Ahhh, I see what you’re saying. The problem is that the data isn’t available. This whole quest really started because of the distance and angle data on Jeff’s site and using that. So we have to assume that there is no luck involved in the distance itself, which obviously there is going to be.

If we truly wanted to project HR/FB rate based on our choice of any variables, then yes, speed off bat, trajectory, angle, etc would all have to be included.

I think the way you used batted ball angle the wrong way. Simply making an equation to find the average place where the ball is hit won’t work, mostly for the reasons you identified. I think a better way to do this would be to A) make 2 different charts for righties and lefties so you can differentiate between who’s pulling the ball, and therefore likely getting more power on the swing, and B) assign a value to each zone where the ball would be hit over the fence.
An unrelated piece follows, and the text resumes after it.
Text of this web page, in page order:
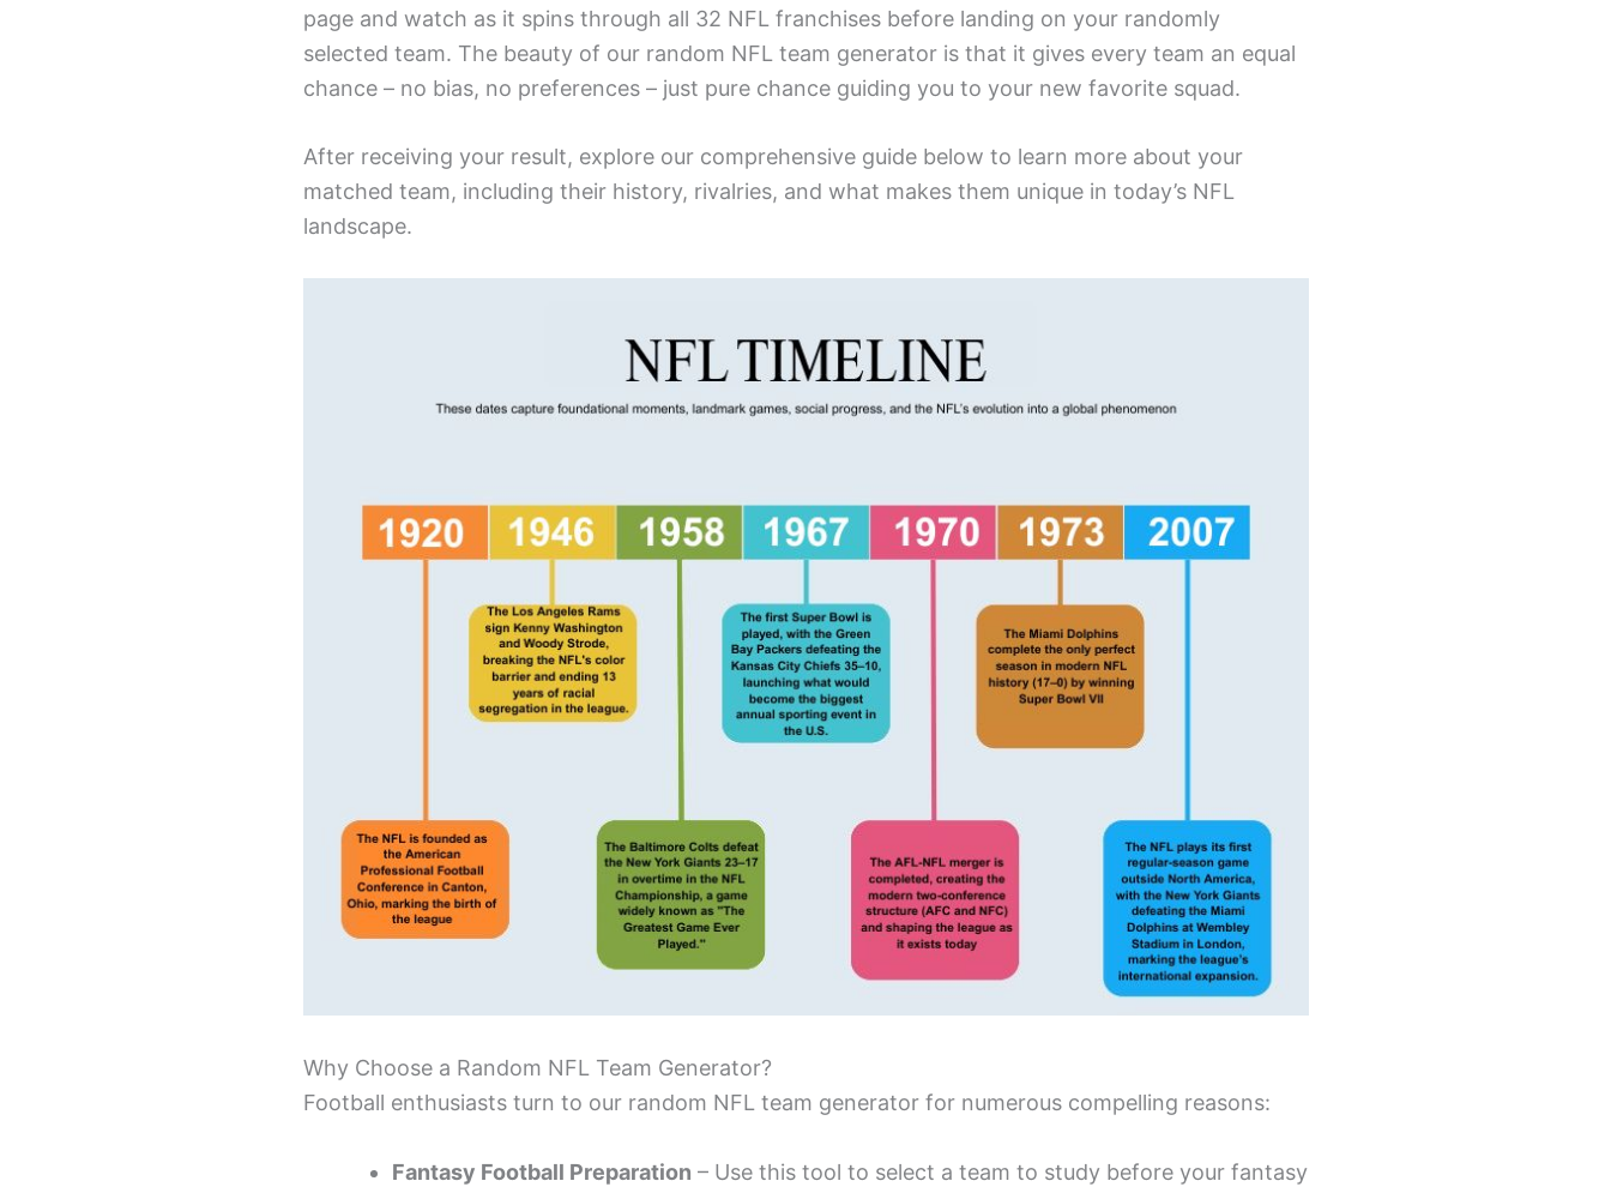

In other words, without considering if the batter is a righty or lefty, hitting the ball down each line would be considered roughly the same thing. You would do this for each possible zone, assigning a likely percent of the ball being hit out when it’s hit to that direction, and make that number into an equation.

Yeah, I definitely agree that the angle data we have now is holding us back. The hope is that we can get something that could greatly help.
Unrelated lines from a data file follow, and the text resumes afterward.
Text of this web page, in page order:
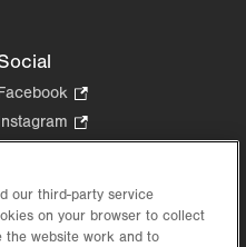
Opens
in
tab.
Opens
new
tab.
in
new
our third-party service
on your browser to collect
the website work and to
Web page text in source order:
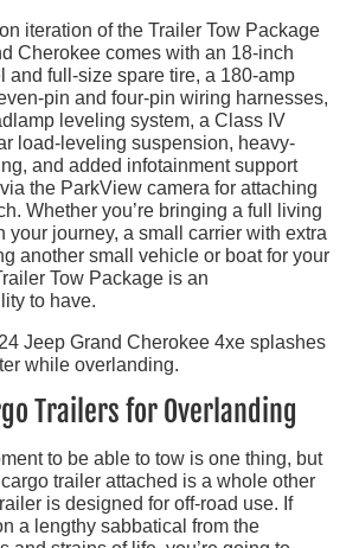
iteration of the Trailer Tow Package
Cherokee comes with an 18-inch
and full-size spare tire, a 180-amp
pin and four-pin wiring harnesses,
leveling system, a Class IV
load-leveling suspension, heavy-
and added infotainment support
the ParkView camera for attaching
Whether you’re bringing a full living
your journey, a small carrier with extra
another small vehicle or boat for your
Tow Package is an
to have.
Trailers for Overlanding
to be able to tow is one thing, but
trailer attached is a whole other
is designed for off-road use. If
a lengthy sabbatical from the
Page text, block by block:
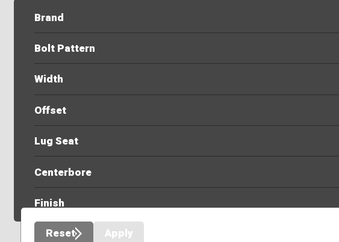
Brand
Bolt Pattern
Width
Offset
Lug Seat
Centerbore
Finish
Reset Apply
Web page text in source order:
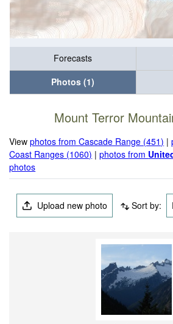
Forecasts
Photos (1)
Mount Terror
Viewphotos from Cascade Range (451) |
Coast Ranges (1060) |photos from
photos
Upload new photo Sort by:
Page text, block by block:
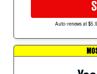
Auto-renews at
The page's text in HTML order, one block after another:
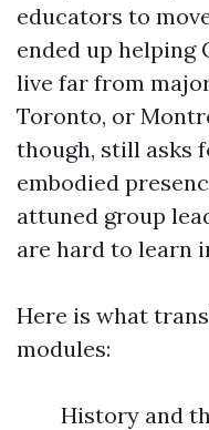
educators to
ended up helping
live far from
Toronto, or
though, still asks
embodied
attuned group
are hard to learn
Here is what
modules:
History and
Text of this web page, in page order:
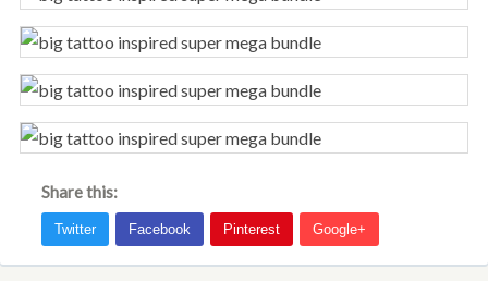
Share this:
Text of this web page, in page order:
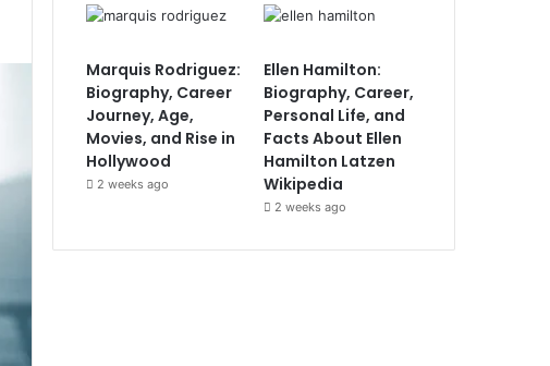
Marquis Rodriguez:
Biography, Career
Journey, Age,
Movies, and Rise in
Hollywood
2 weeks ago
Ellen Hamilton:
Biography, Career,
Personal Life, and
Facts About Ellen
Hamilton Latzen
Wikipedia
2 weeks ago
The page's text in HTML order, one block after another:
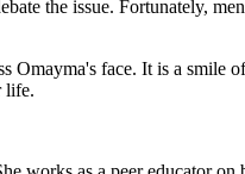
the issue. Fortunately,
Omayma's face. It is a smile
life.
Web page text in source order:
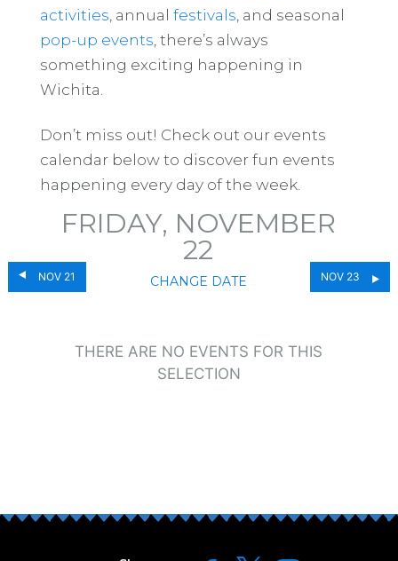
activities , annual festivals , and seasonal
pop-up events , there’s always
something exciting happening in
Wichita.
Don’t miss out! Check out our events
calendar below to discover fun events
happening every day of the week.
NOV 21
FRIDAY, NOVEMBER
22
CHANGE DATE NOV 23
THERE ARE NO EVENTS FOR THIS
SELECTION
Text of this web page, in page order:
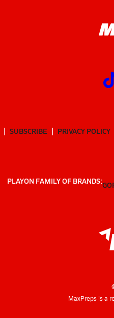
SUBSCRIBE PRIVACY POLICY
PLAYON FAMILY OF BRANDS:
MaxPreps is a
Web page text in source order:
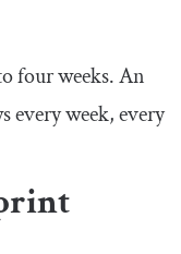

Forgive me if this was mentioned throughout your series of articles but have you thought to look at xHR/FB for pitchers as well?

No, I have not. Unfortunately, the batted ball leaderboards on Baseball Heat Maps that we used for hitters is not available for pitchers. I’ll have to bug Jeff to try getting those published.

To included batted ball angle into your formula may I suggest perhaps breaking each player’s data pools into 3 categorys… LF, CF, and RF. I would expect the HR/FB% to be different to each “field” for one individual player. The data collected from this can be used in conjuction with the overall percentage a player hits to each “field”.

Just my thoughts after having read the 3 articles on this subject thus far.

Ps- what about FB trajectories? I think this is a metric that can potentially be very indicative of HR/FB trends one way or the other.

As someone else mentioned above, the distance should already take this into account. If 2 hitters have the same 360 foot distance, but one is a line drive and the other a high fly ball, does knowing the latter information matter? The distance already tells us that the ball landed 360 feet away, so the trajectory should be irrelevant. Am I thinking about this correctly, or am I wrong?

I’m more thinking of trends in trajectory as opposed to distance. For example if a hitter hits most of his FBs at say 50º angle or higher suddenly clicks and sees that average FB trajectory come back down to 35º or so I would expect a substantial jump in his HR/FB distance. This would tell us that he isn’t getting under the ball quite as often (which leads to more easy fly balls). I think that trajectory data could be very helpful in predicting an increase or decrease in FB/HR rates as well as other metrics such as BABIP.

Aren’t the two factors on how far a ball lands (distance) just velocity off the bat, which is determined by strength and bat speed, and angle (up and down) that the ball is hit? I agree that the angle from side to side will help a little in getting really specific and accurate with the predicted HR/FB rate, but shouldn’t we be more focused on the main two factors? Is there a way to measure velocity off the bat, and quality of contact (balls hit closest to a 45 degree angle)? Just taking a step back and thinking about it I feel like these are the factors that determine whether or not the ball leaves the yard, is a deep fly to the warning track, or is popped a mile into the air to the short stop…

Yes, if we also wanted to project distance. But we already have distance. So what I’m trying to do is estimate what HR/FB should have been based on that distance and angle. Speed off bat is available on ESPN Hit Tracker, but unfortunately there’s no full list of every player, you would have to manually go to every player’s page to collect it. The trajectory data I’m not aware of being available anywhere. Probably a HitF/X thing.